● WHAT TO DO: In the listing below, find each line with the string "December" and report it.

● STORED DATA:

☆ ☆ ☆

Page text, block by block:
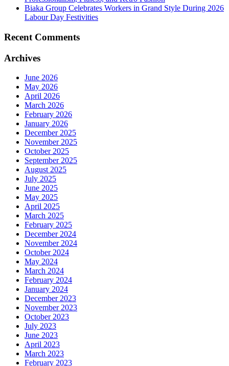
Biaka Group Celebrates Workers in Grand Style During 2026
Labour Day Festivities
Recent Comments
Archives
June 2026
May 2026
April 2026
March 2026
February 2026
January 2026
December 2025
November 2025
October 2025
September 2025
August 2025
July 2025
June 2025
May 2025
April 2025
March 2025
February 2025
December 2024
November 2024
October 2024
May 2024
March 2024
February 2024
January 2024
December 2023
November 2023
October 2023
July 2023
June 2023
April 2023
March 2023
February 2023
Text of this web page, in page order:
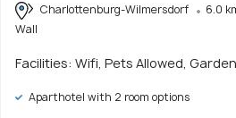
Charlottenburg-Wilmersdorf
6.0
Wall
Facilities: Wifi, Pets Allowed,
Aparthotel with 2 room options
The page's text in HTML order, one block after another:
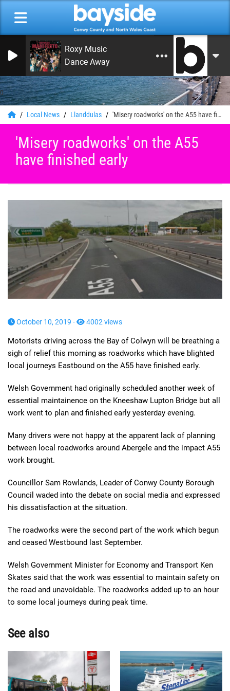
0
Roxy Music
Dance Away
Local News Llanddulas 'Misery roadworks' on the A55 have finished early
'Misery roadworks' on the A55
have finished early
October 10, 2019 - 4002 views
Motorists driving across the Bay of Colwyn will be breathing a
sigh of relief this morning as roadworks which have blighted
local journeys Eastbound on the A55 have finished early.
Welsh Government had originally scheduled another week of
essential maintainence on the Kneeshaw Lupton Bridge but all
work went to plan and finished early yesterday evening.
Many drivers were not happy at the apparent lack of planning
between local roadworks around Abergele and the impact A55
work brought.
Councillor Sam Rowlands, Leader of Conwy County Borough
Council waded into the debate on social media and expressed
his dissatisfaction at the situation.
The roadworks were the second part of the work which begun
and ceased Westbound last September.
Welsh Government Minister for Economy and Transport Ken
Skates said that the work was essential to maintain safety on
the road and unavoidable. The roadworks added up to an hour
to some local journeys during peak time.
See also
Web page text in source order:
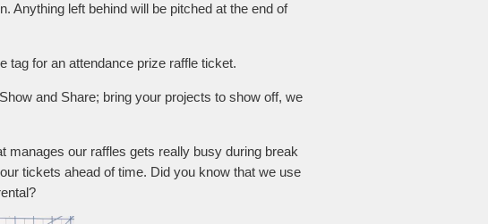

☆ ☆ ☆

● ANSWER AREA:
December 2025
December 2024
December 2023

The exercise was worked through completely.